What you have to do:
In the records below, find the line containing "interest of films" and the line containing "un- der the"; please repeat exactly the lines from one to the other, both included, and nothing more.

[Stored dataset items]
= = = =
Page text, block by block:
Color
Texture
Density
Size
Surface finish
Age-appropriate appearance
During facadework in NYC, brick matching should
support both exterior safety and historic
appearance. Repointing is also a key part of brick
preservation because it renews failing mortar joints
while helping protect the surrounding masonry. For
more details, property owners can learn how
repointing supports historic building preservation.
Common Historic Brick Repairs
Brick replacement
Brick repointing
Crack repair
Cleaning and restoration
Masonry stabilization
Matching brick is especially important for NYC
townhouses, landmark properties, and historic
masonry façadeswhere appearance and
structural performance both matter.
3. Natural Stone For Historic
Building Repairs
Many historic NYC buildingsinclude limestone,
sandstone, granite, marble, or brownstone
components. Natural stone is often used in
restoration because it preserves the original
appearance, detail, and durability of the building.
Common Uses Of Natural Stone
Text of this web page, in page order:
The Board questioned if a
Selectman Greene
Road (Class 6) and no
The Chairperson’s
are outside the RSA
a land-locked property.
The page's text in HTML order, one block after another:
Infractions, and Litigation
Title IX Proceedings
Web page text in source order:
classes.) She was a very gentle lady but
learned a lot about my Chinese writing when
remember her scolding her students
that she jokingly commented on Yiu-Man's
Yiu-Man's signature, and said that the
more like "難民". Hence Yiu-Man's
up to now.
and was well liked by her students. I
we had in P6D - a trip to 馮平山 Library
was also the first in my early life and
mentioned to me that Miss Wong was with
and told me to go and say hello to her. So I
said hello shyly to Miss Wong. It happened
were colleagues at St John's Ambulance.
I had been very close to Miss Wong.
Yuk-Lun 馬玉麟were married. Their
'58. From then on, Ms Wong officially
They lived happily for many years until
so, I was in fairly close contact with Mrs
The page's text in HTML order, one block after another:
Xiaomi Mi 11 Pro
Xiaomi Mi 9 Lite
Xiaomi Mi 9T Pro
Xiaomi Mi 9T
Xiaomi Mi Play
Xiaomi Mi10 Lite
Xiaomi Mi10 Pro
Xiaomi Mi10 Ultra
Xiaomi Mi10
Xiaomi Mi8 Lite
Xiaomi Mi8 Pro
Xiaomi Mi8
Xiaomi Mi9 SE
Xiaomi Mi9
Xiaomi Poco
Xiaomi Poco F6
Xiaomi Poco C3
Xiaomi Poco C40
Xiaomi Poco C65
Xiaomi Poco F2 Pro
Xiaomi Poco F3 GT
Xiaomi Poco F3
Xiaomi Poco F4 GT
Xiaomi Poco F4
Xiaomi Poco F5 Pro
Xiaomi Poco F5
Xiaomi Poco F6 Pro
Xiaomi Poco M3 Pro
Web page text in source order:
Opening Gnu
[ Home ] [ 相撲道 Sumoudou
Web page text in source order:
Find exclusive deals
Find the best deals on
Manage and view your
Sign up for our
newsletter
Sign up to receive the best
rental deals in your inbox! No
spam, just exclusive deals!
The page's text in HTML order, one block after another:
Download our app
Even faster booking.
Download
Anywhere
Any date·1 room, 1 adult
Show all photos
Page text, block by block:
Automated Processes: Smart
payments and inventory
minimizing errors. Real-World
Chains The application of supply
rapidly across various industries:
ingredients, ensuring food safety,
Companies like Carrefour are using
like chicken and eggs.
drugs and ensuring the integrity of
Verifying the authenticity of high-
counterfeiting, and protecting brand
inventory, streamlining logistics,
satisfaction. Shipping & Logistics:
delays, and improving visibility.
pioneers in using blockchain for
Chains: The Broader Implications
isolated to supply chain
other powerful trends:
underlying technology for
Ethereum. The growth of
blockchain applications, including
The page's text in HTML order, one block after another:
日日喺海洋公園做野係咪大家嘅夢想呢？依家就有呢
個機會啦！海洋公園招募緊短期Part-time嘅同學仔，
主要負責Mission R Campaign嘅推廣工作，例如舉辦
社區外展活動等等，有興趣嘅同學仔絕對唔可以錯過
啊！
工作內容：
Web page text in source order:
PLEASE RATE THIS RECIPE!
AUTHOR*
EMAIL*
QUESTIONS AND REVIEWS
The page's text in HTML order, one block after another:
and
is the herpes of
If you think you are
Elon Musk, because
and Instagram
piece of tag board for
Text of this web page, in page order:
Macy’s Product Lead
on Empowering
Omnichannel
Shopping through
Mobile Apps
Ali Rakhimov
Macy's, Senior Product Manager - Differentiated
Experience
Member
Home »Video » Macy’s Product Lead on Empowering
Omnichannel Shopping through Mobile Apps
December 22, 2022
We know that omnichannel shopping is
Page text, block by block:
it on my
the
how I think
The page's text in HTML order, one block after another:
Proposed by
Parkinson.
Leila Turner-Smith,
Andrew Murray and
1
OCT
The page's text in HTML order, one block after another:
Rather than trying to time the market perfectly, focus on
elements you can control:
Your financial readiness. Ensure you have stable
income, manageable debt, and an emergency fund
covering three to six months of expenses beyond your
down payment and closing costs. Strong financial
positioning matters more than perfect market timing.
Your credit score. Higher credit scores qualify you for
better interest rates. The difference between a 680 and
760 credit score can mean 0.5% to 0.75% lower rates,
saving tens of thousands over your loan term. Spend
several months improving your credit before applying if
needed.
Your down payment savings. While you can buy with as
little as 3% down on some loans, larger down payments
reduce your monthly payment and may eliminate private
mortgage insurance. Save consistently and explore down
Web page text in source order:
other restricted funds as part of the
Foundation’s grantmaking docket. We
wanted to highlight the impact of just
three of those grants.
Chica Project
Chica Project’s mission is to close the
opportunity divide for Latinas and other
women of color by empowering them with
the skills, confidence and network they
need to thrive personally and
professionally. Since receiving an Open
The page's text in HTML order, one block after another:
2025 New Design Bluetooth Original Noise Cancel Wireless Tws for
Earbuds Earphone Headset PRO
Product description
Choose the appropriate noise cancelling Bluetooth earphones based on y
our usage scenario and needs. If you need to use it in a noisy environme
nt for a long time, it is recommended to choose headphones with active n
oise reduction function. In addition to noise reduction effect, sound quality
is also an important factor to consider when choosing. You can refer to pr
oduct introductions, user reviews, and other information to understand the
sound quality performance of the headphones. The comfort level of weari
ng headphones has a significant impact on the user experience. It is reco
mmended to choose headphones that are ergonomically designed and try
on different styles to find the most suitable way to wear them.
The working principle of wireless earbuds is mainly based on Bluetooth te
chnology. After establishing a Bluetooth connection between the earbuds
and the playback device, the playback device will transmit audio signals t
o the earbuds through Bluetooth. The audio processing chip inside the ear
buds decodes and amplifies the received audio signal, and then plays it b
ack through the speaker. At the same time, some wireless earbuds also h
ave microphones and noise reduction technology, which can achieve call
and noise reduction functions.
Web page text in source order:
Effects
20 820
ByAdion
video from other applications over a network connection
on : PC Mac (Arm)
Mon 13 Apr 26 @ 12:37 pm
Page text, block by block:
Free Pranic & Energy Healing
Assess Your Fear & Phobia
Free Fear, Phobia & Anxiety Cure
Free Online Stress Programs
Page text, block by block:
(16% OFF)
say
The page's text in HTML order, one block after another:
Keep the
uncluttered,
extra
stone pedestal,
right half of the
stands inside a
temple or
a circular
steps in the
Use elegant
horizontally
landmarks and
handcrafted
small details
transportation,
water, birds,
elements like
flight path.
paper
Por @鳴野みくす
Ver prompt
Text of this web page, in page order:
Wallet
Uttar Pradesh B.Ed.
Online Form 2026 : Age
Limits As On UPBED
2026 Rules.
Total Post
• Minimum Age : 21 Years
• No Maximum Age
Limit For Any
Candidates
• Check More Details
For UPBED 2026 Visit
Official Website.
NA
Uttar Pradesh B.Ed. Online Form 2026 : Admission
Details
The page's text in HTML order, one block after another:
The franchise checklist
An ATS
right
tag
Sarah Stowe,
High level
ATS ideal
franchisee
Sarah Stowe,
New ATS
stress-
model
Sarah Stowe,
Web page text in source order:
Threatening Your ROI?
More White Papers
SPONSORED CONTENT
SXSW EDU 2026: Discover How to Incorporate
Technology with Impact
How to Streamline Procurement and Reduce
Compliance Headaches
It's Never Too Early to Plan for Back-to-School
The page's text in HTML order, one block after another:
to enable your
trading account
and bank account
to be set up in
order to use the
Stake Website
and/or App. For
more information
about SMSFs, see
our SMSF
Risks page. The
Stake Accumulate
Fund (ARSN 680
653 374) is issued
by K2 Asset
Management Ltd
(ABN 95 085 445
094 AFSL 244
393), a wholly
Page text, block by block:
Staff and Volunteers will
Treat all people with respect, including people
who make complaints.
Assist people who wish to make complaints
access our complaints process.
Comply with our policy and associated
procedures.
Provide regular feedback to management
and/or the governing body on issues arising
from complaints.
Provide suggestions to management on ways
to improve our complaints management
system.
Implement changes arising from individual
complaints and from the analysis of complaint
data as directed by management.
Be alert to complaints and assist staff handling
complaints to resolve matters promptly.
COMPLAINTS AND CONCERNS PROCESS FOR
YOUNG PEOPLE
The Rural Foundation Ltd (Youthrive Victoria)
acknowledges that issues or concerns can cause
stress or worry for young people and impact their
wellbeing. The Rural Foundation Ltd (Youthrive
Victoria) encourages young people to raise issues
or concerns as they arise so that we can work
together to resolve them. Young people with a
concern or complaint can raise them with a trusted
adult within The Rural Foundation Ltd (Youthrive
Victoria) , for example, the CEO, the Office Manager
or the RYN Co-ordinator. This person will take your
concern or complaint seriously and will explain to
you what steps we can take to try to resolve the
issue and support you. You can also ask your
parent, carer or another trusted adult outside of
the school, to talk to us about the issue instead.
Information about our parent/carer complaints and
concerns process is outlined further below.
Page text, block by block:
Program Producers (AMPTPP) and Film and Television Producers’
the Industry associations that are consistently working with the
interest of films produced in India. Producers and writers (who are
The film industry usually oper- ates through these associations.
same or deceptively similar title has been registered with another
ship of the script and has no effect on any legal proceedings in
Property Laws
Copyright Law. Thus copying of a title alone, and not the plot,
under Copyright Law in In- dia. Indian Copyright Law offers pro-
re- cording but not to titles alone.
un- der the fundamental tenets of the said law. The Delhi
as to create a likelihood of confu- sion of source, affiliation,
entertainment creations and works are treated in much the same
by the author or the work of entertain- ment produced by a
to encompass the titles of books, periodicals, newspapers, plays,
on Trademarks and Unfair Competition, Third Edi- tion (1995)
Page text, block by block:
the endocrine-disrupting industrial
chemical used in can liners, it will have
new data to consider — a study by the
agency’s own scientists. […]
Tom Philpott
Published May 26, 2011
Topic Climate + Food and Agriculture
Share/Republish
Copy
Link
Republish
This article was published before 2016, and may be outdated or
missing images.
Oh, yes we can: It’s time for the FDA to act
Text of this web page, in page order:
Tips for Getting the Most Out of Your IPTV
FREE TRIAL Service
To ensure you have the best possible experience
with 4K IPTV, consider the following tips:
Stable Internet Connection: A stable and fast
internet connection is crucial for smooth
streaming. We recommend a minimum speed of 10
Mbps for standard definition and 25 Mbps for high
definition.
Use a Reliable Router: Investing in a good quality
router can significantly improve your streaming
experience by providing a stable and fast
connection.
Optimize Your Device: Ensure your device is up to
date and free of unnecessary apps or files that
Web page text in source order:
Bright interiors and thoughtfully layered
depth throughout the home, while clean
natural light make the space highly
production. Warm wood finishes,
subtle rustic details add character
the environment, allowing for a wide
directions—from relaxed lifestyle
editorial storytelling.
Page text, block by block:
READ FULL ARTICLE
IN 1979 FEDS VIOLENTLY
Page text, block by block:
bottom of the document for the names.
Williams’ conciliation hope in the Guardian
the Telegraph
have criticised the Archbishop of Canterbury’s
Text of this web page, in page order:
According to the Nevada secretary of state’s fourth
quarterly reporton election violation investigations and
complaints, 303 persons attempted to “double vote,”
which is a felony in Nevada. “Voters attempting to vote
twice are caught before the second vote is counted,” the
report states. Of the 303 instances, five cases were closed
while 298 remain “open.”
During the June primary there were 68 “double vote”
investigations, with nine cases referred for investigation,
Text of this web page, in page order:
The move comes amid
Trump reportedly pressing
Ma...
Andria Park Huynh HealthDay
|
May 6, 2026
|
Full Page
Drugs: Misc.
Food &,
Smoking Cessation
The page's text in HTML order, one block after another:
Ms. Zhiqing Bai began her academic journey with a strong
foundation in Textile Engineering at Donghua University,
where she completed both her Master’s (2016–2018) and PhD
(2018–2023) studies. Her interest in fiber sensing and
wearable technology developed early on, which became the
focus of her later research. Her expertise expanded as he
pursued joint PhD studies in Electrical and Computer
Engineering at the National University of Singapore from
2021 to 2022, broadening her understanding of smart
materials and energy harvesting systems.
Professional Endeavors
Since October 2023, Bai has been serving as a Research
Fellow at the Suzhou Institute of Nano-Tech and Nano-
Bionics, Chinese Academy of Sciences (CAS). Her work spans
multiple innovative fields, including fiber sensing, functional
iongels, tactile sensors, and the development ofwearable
= = = =
Result:
interest of films produced in India. Producers and writers (who are
The film industry usually oper- ates through these associations.
same or deceptively similar title has been registered with another
ship of the script and has no effect on any legal proceedings in
Property Laws
Copyright Law. Thus copying of a title alone, and not the plot,
under Copyright Law in In- dia. Indian Copyright Law offers pro-
re- cording but not to titles alone.
un- der the fundamental tenets of the said law. The Delhi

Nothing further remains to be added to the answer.